You know what, let’s get a second opinion. Here’s C++. I going to want a million numbers, I’ll put them in the vector xs, and I know how many numbers I’m going to put in there, so let’s actually say that in advance – there is a bunch more typing involved in C++ compared to Python.
#include <random>
#include <vector>
#include <algorithm>
#include <limits>
using namespace std;
using T = uint32_t;
c++
int main() {
random_device rd;
mt19937 gen(rd());
uniform_int_distribution<> rand(
numeric_limits<T>::min(),
numeric_limits<T>::max() );
int n = 1000000;
vector<T> xs;
xs.reserve(n);
for( int i=0; i<n; ++i ) {
xs.push_back( rand(gen) );
}
}
We didn’t actually measure how long it took to generate the list in Python, but it looked like it was pretty quick. Let’s confirm that. Compile with modern C++, optimisations on.
> clang++ -std=c++2a -O2 sort.cpp
time ./a.out
./a.out 0.01s user 0.00s system 4% cpu 0.399 total
Just making the list takes pretty much no time: that’s good. Now let’s sort it.
sort( xs.begin(), xs.end() );
> time ./a.out
0.10s user 0.00s system 27% cpu 0.374 total
OK, that’s faster than Python, but not completely different: a tenth of a second. That’s still a measureable amount of time; it’s something that could add up. Oh, one more thing, let’s see if this also gets faster if the list is already sorted. Let’s sort it … eh, a hundred times!
for( int i=0; i<100; ++i ) {
sort( xs.begin(), xs.end() );
}
> time ./a.out
./a.out 0.17s user 0.00s system 49% cpu 0.355 total
Wow, that only takes 0.17 seconds. In less than twice the time, we can sort this list a hundred times!
I mean, that’s not really what’s going on, right? We call sort a hundred times. The list will already be sorted after the first call, so this is a bit of a weird experiment. In less than twice the time of sorting the list, we can sort the list once, and then – while the memory is probably fairly hot – “sort” that sorted list 99 more times.
You have to be a bit careful if you’re actually measuring what you’re trying to measure, and if that makes sense. And this entire thing wasn’t to say that C++ is a better programming language or something: the Python code was certainly much easier to write in this case. But your language choice can make a big difference!

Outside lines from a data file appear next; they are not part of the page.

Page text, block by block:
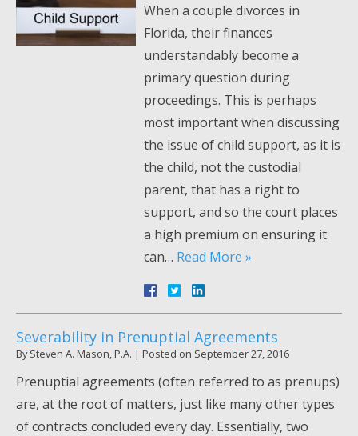
When a couple divorces in
Florida, their finances
understandably become a
primary question during
proceedings. This is perhaps
most important when discussing
the issue of child support, as it is
the child, not the custodial
parent, that has a right to
support, and so the court places
a high premium on ensuring it
can… Read More »
Severability in Prenuptial Agreements
BySteven A. Mason, P.A. | Posted on September 27, 2016
Prenuptial agreements (often referred to as prenups)
are, at the root of matters, just like many other types
of contracts concluded every day. Essentially, two
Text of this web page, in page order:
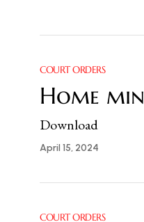
COURT ORDERS
Home
Download
April 15, 2024
COURT ORDERS
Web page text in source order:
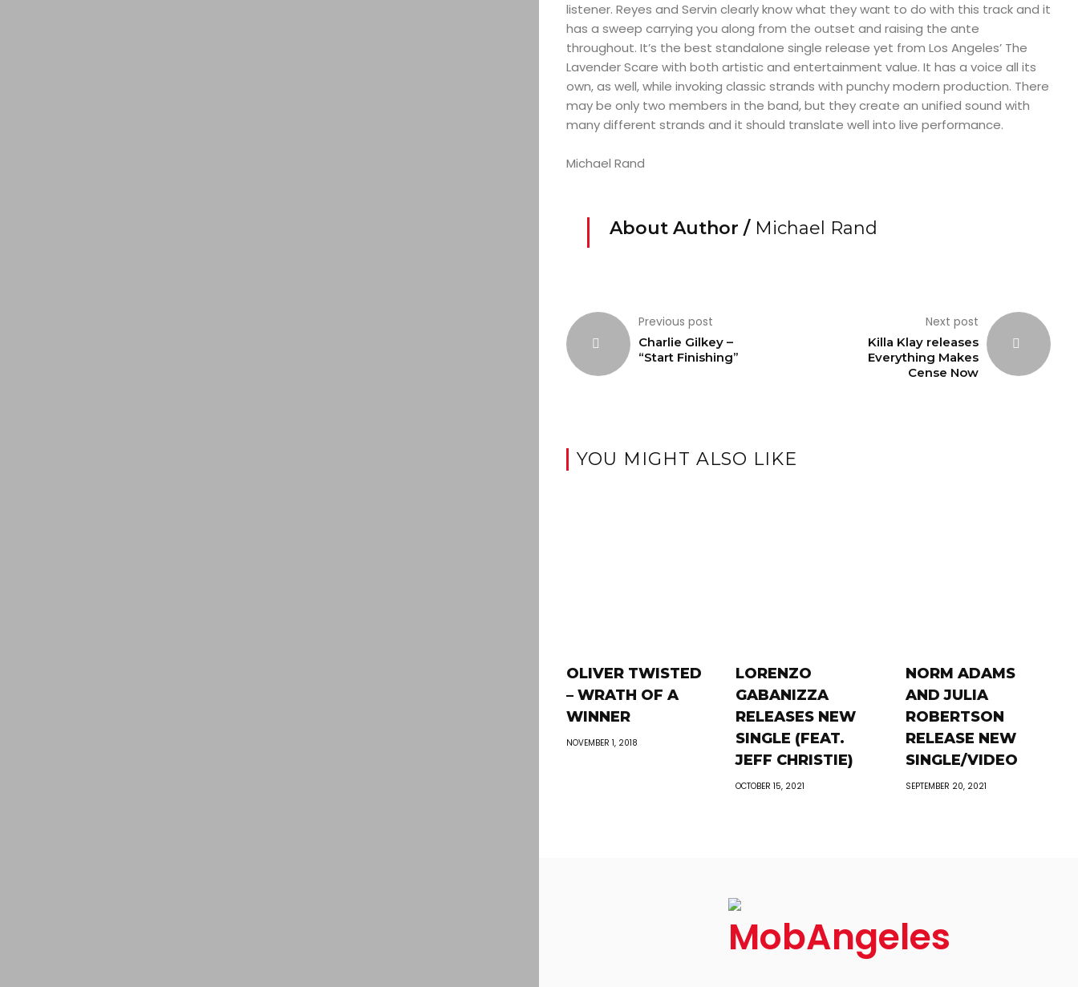
listener. Reyes and Servin clearly know what they want to do with this track and it
has a sweep carrying you along from the outset and raising the ante
throughout. It’s the best standalone single release yet from Los Angeles’ The
Lavender Scare with both artistic and entertainment value. It has a voice all its
own, as well, while invoking classic strands with punchy modern production. There
may be only two members in the band, but they create an unified sound with
many different strands and it should translate well into live performance.
Michael Rand
About Author / Michael Rand
Previous post
Charlie Gilkey –
“Start Finishing”
Next post
Killa Klay releases
Everything Makes
Cense Now
YOU MIGHT ALSO LIKE
OLIVER TWISTED
– WRATH OF A
WINNER
NOVEMBER 1, 2018
LORENZO
GABANIZZA
RELEASES NEW
SINGLE (FEAT.
JEFF CHRISTIE)
OCTOBER 15, 2021
NORM ADAMS
AND JULIA
ROBERTSON
RELEASE NEW
SINGLE/VIDEO
SEPTEMBER 20, 2021

You might worry a little bit that maybe the compiler knew that sorting a list makes it sorted, and that sorting a sorted list doesn’t do anything – but I checked the generated code, and that doesn’t seem to be the case. It looks like it really is calling sort a hundred times. This sort function is just really good at not wasting time on sorted lists.

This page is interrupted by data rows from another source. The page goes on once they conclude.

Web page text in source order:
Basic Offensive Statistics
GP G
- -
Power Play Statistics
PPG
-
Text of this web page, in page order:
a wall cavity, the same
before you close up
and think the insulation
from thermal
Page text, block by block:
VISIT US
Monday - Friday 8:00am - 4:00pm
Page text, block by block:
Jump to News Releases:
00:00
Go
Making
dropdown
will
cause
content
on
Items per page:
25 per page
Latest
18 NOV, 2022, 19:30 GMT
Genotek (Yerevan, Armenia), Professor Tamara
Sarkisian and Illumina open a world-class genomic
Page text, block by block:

So we did some ad hoc experiments to get a feel for the situation. And we already ran into some complications! It made a huge difference whether the data was already sorted. Indeed, bubble sort is efficient on nearly-sorted lists! And so is, for example, insertion sort. If you look at the code generated in our small example, you’ll see heap sort, something called introsort – more on that in a second – and hey! Insertion sort. Well, would you look at that. That could actually explain why sorting the sorted list was so fast. This disassembly is a bit much to go into here, but it looks like it uses various sorting algorithms in combination!